- Catcher
- Born: January 23, 1891 Summerfield, Louisiana
- Died: October 29, 1974 (aged 83) Corpus Christi, Texas
- Batted: LeftThrew: Right

MLB debut
- June 6, 1915, for the Pittsburgh Rebels

Last MLB appearance
- September 1, 1915, for the Pittsburgh Rebels

MLB statistics
- Games played: 3
- At-bats: 1
- Hits: 0
- Stats at Baseball Reference

Teams
- Pittsburgh Rebels (1915);

= Orie Kerlin =

American baseball player (1891-1974)

Orie Milton Kerlin (January 23, 1891 – October 29, 1974), known also as Cy Kerlin, was a professional baseball player for one season (1915). During that season, he played with the Major League Baseball (MLB) Pittsburgh Rebels of the Federal League.
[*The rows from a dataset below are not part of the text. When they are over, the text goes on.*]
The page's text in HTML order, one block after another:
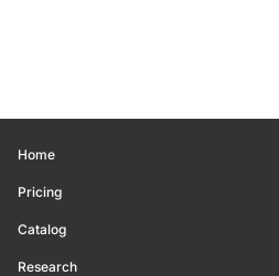
Home
Pricing
Catalog
Research
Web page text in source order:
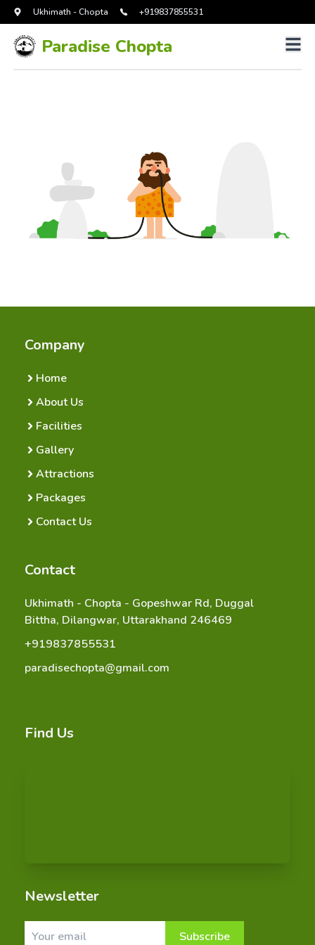
Ukhimath - Chopta +919837855531
Paradise Chopta
Company
Home
About Us
Facilities
Gallery
Attractions
Packages
Contact Us
Contact
Ukhimath - Chopta - Gopeshwar Rd, Duggal
Bittha, Dilangwar, Uttarakhand 246469
+919837855531
paradisechopta@gmail.com
Find Us
Newsletter
Subscribe
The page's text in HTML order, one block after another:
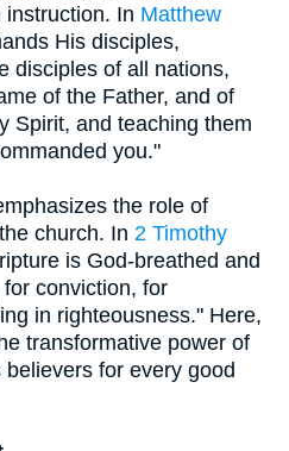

Kerlin appeared in three games with the Rebels, never getting a hit in one at-bat. Defensively, he played the catcher position. He batted left-handed while throwing right. During his playing career, he stood at 5 ft 7 in and weighed 149 lb. Before turning professional, Kerlin attended Louisiana State University. After his baseball career was over, Kerlin returned to his home-town of Homer, Louisiana, and worked at various jobs, including a merchant, undertaker and president of a sawmill.

==Biography==
Orie Kerlin was born on January 23, 1891, in Summerfield, Louisiana, to Marcellus L. and Mary A. Kerlin of Louisiana and Mississippi, respectively. Marcellus Kerlin worked as a merchant in a hardware store. Orie Kerlin had seven siblings: sisters Faye, Christeen, and Dorothy; and brothers William, Douglas, Brock, and Cellers. By 1900, the Kerlin family was living in Homer. Orie Kerlin enrolled at Louisiana State University in 1910. He left the school five years later, in 1915.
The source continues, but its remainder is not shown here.